Bartov prétend connaître de ce qu’il appelle « l’imagination israélienne », un état d’esprit unitaire stéréotypé censé s’appliquer à tous les Israéliens ou à la plupart d’entre eux. Il évoque la surexcitation, ainsi que « la préoccupation complaisante et pornographique envers [leur] propre souffrance » (p. 150). Seul un polémiste qui refuse de saisir la gravité de ce que le Hamas a fait aux Israéliens, la cruauté intime consistant à assassiner des familles entières dans leurs maisons, souvent des enfants et leurs parents sous les yeux les uns des autres, un déchaînement de violence nourri par le plaisir de tuer et d’exhiber fièrement, en vidéo, ses propres atrocités, pourrait écrire des lignes aussi insensibles et dépourvues de cœur. Mais Bartov n’est pas le premier à reprocher aux Juifs de prêter trop d’attention aux meurtres des leurs.

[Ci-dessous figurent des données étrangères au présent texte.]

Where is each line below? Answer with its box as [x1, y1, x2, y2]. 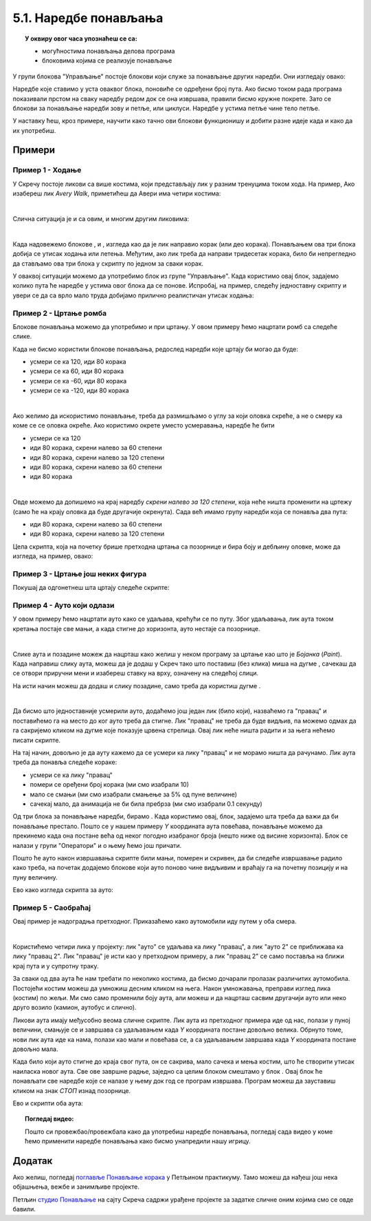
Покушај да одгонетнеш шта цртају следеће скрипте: [12, 584, 170, 592]
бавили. [12, 1205, 36, 1213]
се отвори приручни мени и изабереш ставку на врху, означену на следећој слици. [12, 669, 259, 677]
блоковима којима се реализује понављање [42, 56, 172, 65]
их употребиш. [12, 126, 56, 134]
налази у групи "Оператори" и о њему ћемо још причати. [12, 841, 182, 849]
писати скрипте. [12, 736, 61, 744]
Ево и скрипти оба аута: [12, 1098, 84, 1107]
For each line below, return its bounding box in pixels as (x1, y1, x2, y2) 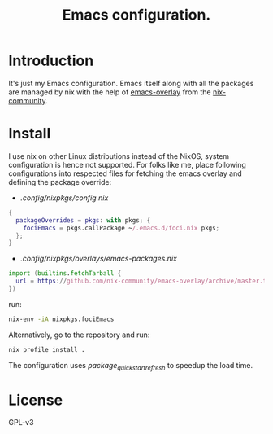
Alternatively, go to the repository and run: (8, 330, 150, 340)
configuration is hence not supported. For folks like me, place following (8, 160, 246, 169)
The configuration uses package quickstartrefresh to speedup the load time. (8, 360, 253, 372)
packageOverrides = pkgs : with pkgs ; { (15, 216, 151, 225)
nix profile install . (8, 345, 85, 353)
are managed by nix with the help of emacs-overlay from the (8, 87, 211, 97)
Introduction (8, 51, 94, 70)
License (8, 391, 63, 409)
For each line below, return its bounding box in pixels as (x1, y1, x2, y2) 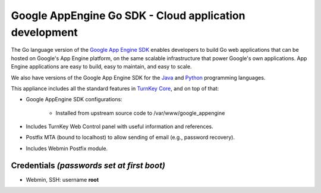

La trahison par Bartov du métier d’historien apparaît dans l’insuffisance de ses preuves et de son raisonnement causal. Il évoque « les intentions génocidaires exprimées explicitement par les politiciens et les hauts gradés de l’armée » comme s’il s’agissait d’un fait établi. Nulle part dans ce livre il n’est question des détails des opérations militaires israéliennes, de la bataille pour telle ou telle ville ou région de Gaza, ni de la manière dont les différentes unités israéliennes se sont comportées. Pourtant, Bartov affirme que « le déroulement des opérations de Tsahal » à Gaza, qu’il n’a pas examiné, le conduit à conclure que « ces intentions [génocidaires] ont pourtant été mises en pratique ». Les attaques sur les infrastructures civiles, hôpitaux, écoles, réseaux d’eau et d’électricité « ont été bien plus loin qu’il n’était nécessaire. […] Tout cela n’a pas été accidentel, mais a participé d’une stratégie de destruction de Gaza du fait d’être un espace viable pour les Palestiniens. Même s’il n’y a pas eu d’ordre génocidaire formel, la logique militaire montre que le génocide résulte de tels actes ». Il ne s’agit « plus de coïncidence », mais d’« une politique délibérée » (p. 215).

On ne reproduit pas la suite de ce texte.